A team of international researchers, led by SOS Founders, Dr. Ryan Kempster and Channing Egeberg, have revealed test results showing the effectiveness of a commercially available electric shark deterrent, the Shark Shield Freedom 7TM.
The independent research, published in the journal PLoS One, concluded that upon first encounter with a Shark ShieldTM, all approaching white sharks were effectively deterred by an average of 1.3 metres.
After multiple approaches, individual white sharks showed signs of habituation to the Shark ShieldTM, which decreased the effective field of the deterrent by an average of 12 centimetres per approach. However, despite an increase in tolerance, 89% of white sharks continued to be deterred from biting or interacting with the bait when in the presence of an active Shark ShieldTM.
Testing was carried out in Mossel Bay, South Africa in 2014. The research involved the deployment of a custom-built stereo-camera system, equipped with either an inactive (control) or an active Shark ShieldTM. The specific configuration of the stereo cameras allowed the researchers to accurately determine how close white sharks approached the electrodes of the Shark ShieldTM using a video analysis technique traditionally used for measuring the size of fish. A total of 322 encounters were analysed from 41 individual white sharks ranging from two to four metres in length.
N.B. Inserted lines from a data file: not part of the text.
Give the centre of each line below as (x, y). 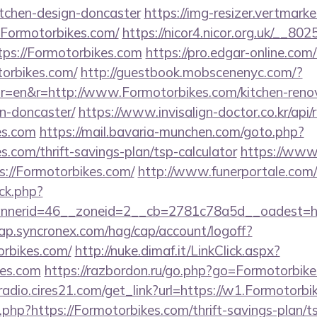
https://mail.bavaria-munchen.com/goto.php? (172, 132)
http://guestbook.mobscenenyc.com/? (191, 72)
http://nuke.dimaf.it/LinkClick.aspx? (177, 250)
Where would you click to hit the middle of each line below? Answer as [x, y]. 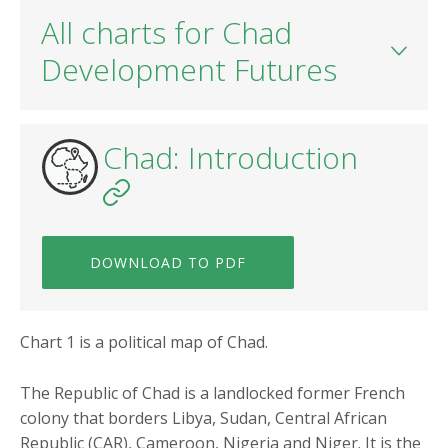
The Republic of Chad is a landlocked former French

Dr. Kempster said that only one white shark interacted with the bait in the presence of an active Shark ShieldTM, and this only occurred after multiple approaches to the device.
“Although the effectiveness of the Shark ShieldTM likely varies between species, the fact that white sharks are implicated in the majority of fatal incidents globally suggests that a deterrent that effectively deters this species should be an important safety consideration for a range of ocean users,” Dr. Kempster said.
“The research found no evidence that the Shark ShieldTM attracted sharks from a greater distance, which is a common myth among surfers, and showed that the Shark ShieldTM can reduce white shark interactions.”
Channing Egeberg, co-lead on the project,
said that “the findings of this research finally
provide the public with an effective solution to reduce the risk of
a shark-related injury.” She went on to say that “the public should
be aware, however, that this research does not imply effectiveness
of any other similar deterrents, and that more research on the range
of commercially available devices is still needed”.
The research involved scientists from Support Our Sharks, the University of Western Australia, Macquarie University, Flinders University, and Oceans Research in South Africa.